Promising to go legit, Jim takes her to Chicago. He refuses to let her work, even if his job as a hotel clerk doesn’t bring in much, which makes things tough when Jim is goaded into being fired by a gangster named John Bright (Sidney Toler). Luckily, this is a pre-Code so the gangster is actually pretty swell (besides being a complete asshole– hey, he is played by Sidney Toler) and, after getting Jim drunk and gambling again, puts him in charge of a dog racetrack in California. You know, that old arrangement.
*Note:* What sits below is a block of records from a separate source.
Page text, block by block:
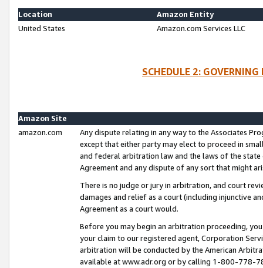
Location
Amazon Entity
United States
Amazon.com Services LLC
SCHEDULE 2:
Amazon Site
amazon.com
Any dispute relating in any way to the Associates
except that either party may elect to proceed in
and federal arbitration law and the laws of the
Agreement and any dispute of any sort that might
There is no judge or jury in arbitration, and court
damages and relief as a court (including injunctive
Agreement as a court would.
Before you may begin an arbitration proceeding,
your claim to our registered agent, Corporation
arbitration will be conducted by the American
available at www.adr.org or by calling 1-800-778-
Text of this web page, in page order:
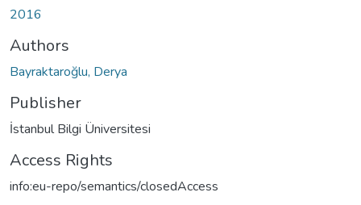
2016
Authors
Bayraktaroğlu, Derya
Publisher
İstanbul Bilgi Üniversitesi
Access Rights
info:eu-repo/semantics/closedAccess
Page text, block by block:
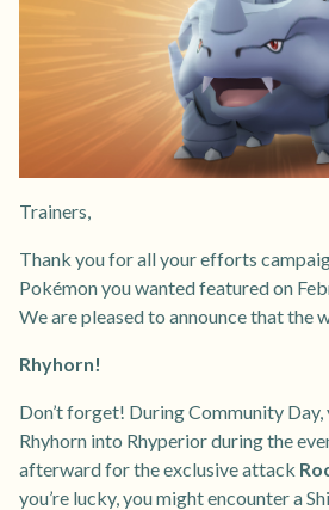
Trainers,
Thank you for all your efforts
Pokémon you wanted featured on
We are pleased to announce that the
Rhyhorn!
Don’t forget! During Community Day,
Rhyhorn into Rhyperior during the
afterward for the exclusive attack
you’re lucky, you might encounter a
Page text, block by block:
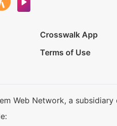
Crosswalk App
Terms of Use
Web Network, a subsidiary
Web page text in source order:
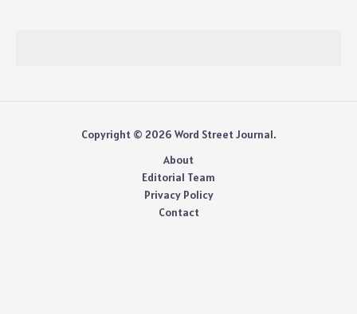
Copyright © 2026 Word Street Journal.
About
Editorial Team
Privacy Policy
Contact
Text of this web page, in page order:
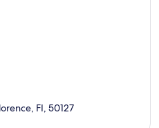
FI, 50127
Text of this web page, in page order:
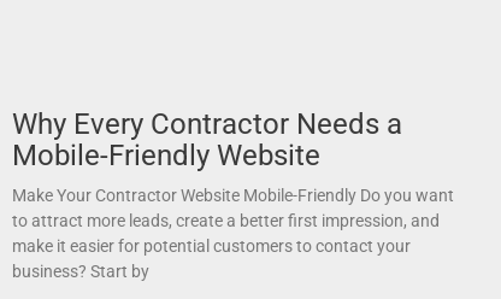
Why Every Contractor Needs a
Mobile-Friendly Website
Make Your Contractor Website Mobile-Friendly Do you want
to attract more leads, create a better first impression, and
make it easier for potential customers to contact your
business? Start by
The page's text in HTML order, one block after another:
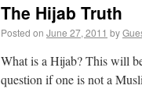
The Hijab Truth
Posted on June 27, 2011 by
What is a Hijab? This will
question if one is not a
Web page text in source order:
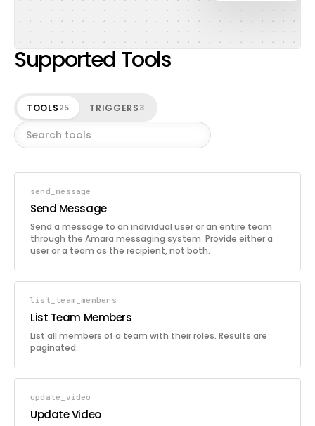
Supported Tools
TOOLS25 TRIGGERS3
send_message
Send Message
Send a message to an individual user or an entire team
through the Amara messaging system. Provide either a
user or a team as the recipient, not both.
list_team_members
List Team Members
List all members of a team with their roles. Results are
paginated.
update_video
Update Video
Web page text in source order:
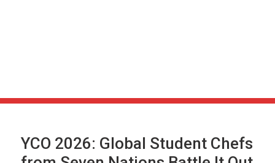
YCO 2026: Global Student Chefs
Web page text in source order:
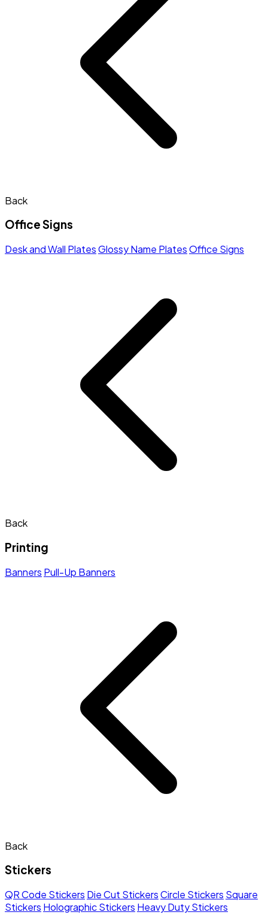
Back
Office Signs
Desk and Wall PlatesGlossy Name PlatesOffice Signs
Back
Printing
Banners Pull-Up Banners
Back
Stickers
QR Code Stickers Die Cut StickersCircle Stickers Square
Stickers Holographic Stickers Heavy Duty Stickers
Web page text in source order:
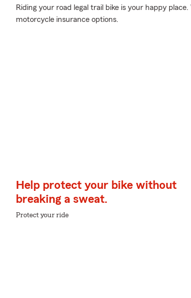
Riding your road legal trail bike is your happy
motorcycle insurance options.
Help protect your bike without
breaking a sweat.
Protect your ride
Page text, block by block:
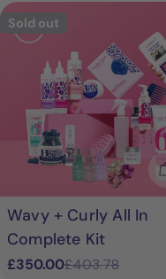
Sold out
Wavy + Curly All In
Complete Kit
Sale
£350.00
Regular £403.78
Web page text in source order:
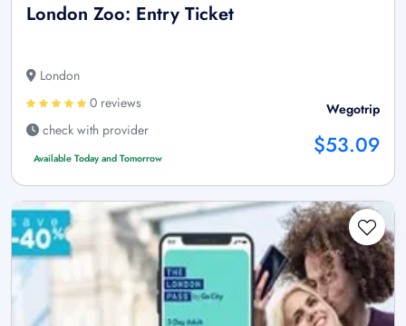
London Zoo: Entry Ticket
London
0 reviews
check with provider
Available Today and Tomorrow
Wegotrip
$53.09
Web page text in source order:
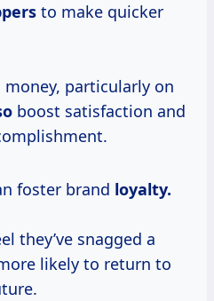
to make quicker
particularly on
boost satisfaction and
foster brand loyalty.
they’ve snagged a
likely to return to
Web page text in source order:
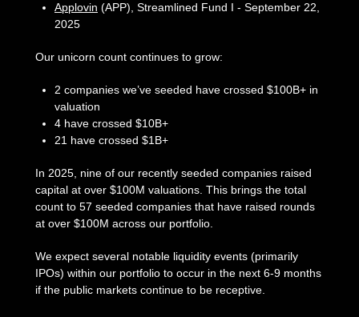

At the track, Jim makes two important connections. The first is with former flame Val (Glenda Farrell), who loves the nightlife and is more than a little bummed that Jim is out of the race for her. Then there’s also one of the dogs Jim doesn’t bet on– he’s a Greyhound named Dark Hazard.
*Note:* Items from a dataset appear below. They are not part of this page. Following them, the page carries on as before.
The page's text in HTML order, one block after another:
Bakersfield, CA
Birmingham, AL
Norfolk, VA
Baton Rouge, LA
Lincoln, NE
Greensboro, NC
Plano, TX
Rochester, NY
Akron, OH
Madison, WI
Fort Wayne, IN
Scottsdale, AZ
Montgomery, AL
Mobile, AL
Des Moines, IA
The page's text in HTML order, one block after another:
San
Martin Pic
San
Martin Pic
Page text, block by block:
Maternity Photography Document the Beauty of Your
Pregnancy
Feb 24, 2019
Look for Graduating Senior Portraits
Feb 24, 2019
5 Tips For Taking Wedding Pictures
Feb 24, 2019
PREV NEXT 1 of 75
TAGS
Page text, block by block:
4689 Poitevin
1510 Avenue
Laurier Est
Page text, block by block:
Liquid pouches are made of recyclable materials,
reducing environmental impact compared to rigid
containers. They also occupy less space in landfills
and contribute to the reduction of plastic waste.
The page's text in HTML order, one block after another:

Jim is instantly smitten with the dog’s ability to come from behind and he manifests it with an audible and physical glee. Watching Edward G. Robinson giggle and snuggle with a dog that his character connects so well to is simply sublime. Marge is unimpressed, registering with a sharp displeasure:
“I’d begin to get jealous if I didn’t think this was all so ridiculous.”
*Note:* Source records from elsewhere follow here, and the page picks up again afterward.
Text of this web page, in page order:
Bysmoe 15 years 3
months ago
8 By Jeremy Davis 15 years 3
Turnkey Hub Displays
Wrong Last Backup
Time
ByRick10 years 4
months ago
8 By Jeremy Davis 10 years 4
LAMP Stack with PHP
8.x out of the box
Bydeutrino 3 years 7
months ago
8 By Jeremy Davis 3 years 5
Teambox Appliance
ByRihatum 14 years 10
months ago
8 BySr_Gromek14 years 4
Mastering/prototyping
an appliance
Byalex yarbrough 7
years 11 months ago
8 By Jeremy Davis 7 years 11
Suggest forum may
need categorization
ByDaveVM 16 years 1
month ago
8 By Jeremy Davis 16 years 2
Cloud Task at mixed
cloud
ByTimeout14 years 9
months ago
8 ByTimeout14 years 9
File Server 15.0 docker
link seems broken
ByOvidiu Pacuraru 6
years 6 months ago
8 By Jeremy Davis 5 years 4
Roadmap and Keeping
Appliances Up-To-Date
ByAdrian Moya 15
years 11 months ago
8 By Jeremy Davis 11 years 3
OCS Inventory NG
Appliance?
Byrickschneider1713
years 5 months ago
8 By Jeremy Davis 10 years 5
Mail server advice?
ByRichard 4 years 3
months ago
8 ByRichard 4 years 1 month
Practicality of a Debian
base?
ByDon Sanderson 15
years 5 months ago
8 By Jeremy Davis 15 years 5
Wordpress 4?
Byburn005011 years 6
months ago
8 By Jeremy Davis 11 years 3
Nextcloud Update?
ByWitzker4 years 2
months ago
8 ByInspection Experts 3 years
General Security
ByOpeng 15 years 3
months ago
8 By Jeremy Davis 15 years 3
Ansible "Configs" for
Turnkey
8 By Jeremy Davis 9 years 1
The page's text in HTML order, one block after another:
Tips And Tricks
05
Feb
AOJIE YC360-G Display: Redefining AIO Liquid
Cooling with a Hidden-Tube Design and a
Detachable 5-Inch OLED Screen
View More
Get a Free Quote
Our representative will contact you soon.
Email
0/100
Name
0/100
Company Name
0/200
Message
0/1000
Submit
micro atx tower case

For anyone’s danger sense tingling, yes, Marge doesn’t like dogs, so this relationship would seem to be doomed. She also grows incensed as Val and the racetrack eat up more of his time and bank account; his gambling addiction has returned and by now grown out of control. When she gets pregnant, it’s time for her to split back home, leaving him to his own devices.
It’s two years later and Jim has finally turned back up in Ohio to try and reconnect with Marge and his son. He shows up disheveled and messy– it’s obvious the years haven’t been kind. Marge has been seeing another man named Pres Barrow (George Meeker), who is pretty much the boss of that small Ohio town. Things look bad between the two until Jim agrees to reform again and works in one of Barrow’s shops.
He and Marge reconnect tentatively, but that old itch keeps itching, and soon he’s at the new dog track where he runs into none other than Dark Hazard.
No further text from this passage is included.